L’exposition suscite débats et récits imaginaires entre élèves. Pour ces jeunes, les Tirailleurs étaient des « héros ». Tous repartent avec le sentiment d’avoir appris quelque chose de concret. Car sur le fond, les élèves ont le sentiment d’apprendre peu sur ce chapitre à travers leurs manuels scolaires. « Ce qu’on nous apprend sur l’histoire de l’Afrique, c’est peu par rapport à ce qu’on nous enseigne sur l’histoire de l’Europe, regrette Marie-Rose Sarr, élève en classe de terminale scientifique. Pourquoi ne nous apprend-on pas davantage sur notre histoire ? s’interroge la jeune lycéenne dont l’arrière-grand-père fut Tirailleur durant la Première Guerre mondiale. On apprend les conséquences de la Guerre Mondiale en Afrique, en Angleterre, etc... Mais à l’école, poursuit-elle, on nous parle très peu des Tirailleurs. On ne nous parle pas des vaillants Sénégalais qui ont fait quelque- chose dans l’histoire du pays».

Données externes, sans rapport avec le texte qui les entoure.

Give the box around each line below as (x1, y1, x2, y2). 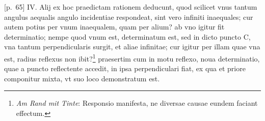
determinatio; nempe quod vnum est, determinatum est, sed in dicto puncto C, (4, 31, 251, 42)
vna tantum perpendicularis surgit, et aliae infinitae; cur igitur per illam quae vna (4, 41, 260, 52)
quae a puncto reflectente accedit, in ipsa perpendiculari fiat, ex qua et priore (4, 63, 246, 74)
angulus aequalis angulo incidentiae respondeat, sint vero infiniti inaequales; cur (4, 11, 253, 22)
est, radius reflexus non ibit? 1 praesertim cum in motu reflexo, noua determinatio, (4, 51, 260, 64)
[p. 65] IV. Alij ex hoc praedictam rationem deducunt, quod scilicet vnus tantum (4, 2, 257, 12)
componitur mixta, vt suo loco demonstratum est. (4, 73, 160, 83)
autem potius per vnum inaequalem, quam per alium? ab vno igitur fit (4, 21, 225, 32)
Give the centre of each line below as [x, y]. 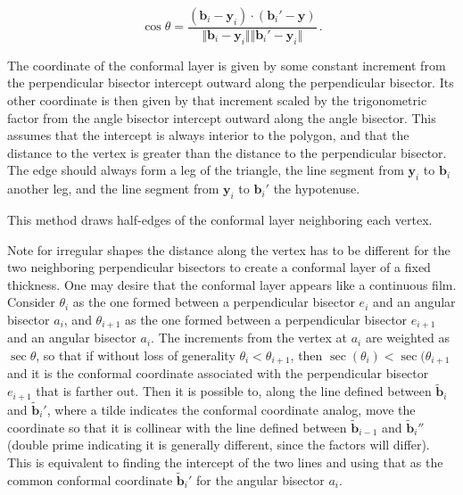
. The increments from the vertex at [249, 338]
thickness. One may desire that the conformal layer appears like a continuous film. [232, 284]
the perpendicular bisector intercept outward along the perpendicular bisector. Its [231, 82]
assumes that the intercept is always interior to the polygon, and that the [208, 135]
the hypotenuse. [317, 189]
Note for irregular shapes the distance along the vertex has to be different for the [229, 249]
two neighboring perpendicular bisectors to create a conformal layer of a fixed [219, 267]
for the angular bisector [260, 479]
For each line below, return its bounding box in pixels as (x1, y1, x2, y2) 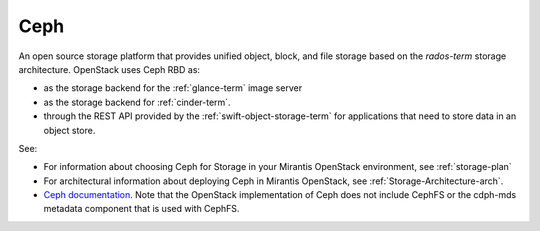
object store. (43, 124, 96, 136)
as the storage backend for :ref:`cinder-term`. (43, 96, 231, 108)
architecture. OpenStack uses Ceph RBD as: (18, 63, 200, 75)
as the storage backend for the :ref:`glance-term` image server (43, 82, 303, 94)
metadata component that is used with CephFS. (43, 203, 240, 215)
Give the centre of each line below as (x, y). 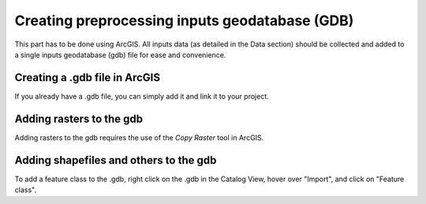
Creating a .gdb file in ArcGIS (88, 78)
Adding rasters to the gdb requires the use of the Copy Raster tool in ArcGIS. (139, 137)
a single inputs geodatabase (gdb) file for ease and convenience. (120, 54)
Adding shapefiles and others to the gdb (116, 160)
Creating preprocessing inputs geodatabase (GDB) (184, 20)
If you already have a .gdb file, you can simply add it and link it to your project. (142, 96)
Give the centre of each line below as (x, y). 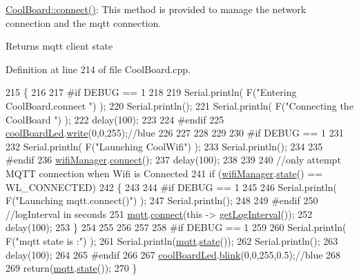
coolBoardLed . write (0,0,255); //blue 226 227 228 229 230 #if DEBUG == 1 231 (175, 133)
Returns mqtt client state (59, 46)
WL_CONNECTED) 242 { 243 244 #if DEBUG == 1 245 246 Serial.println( (171, 187)
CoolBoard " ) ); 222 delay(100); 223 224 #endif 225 (115, 119)
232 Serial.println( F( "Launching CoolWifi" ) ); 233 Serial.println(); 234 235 (164, 146)
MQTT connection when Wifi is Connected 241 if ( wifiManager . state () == (164, 173)
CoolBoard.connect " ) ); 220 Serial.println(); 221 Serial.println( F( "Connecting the (179, 105)
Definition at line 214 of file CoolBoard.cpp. (98, 69)

« Je ne connaissais pas l’histoire des Madames Tirailleurs », reconnaît de son côté Mouhamadou Kébé, élève en classe de 3ème bilingue. « Lorsqu’elles ont été envoyées sur le front, précise-t-il, elles cuisinaient et servaient d’appui à la logistique ».
Portion congrue
Au Sénégal, les deux conflits mondiaux sont enseignés en fin de cursus au collège (en classe de 3ème) et au lycée (en classe de 1ère et de terminale). Selon un document parcouru par nos soins, les enseignants doivent insister sur les raisons du conflit et ses conséquences de manière générale. « La Grande Guerre a toujours été enseignée de manière globale, relève Mamadou Koné, le secrétaire général de l’association des professeurs d’histoire-géographie du Sénégal. Il y a une portion congrue consacrée aux Tirailleurs », regrette cet enseignant.
* L’île de Gorée, au large de Dakar, fut au XVIIe siècle, un comptoir hollandais, avant de devenir un symbole de la traite négrière.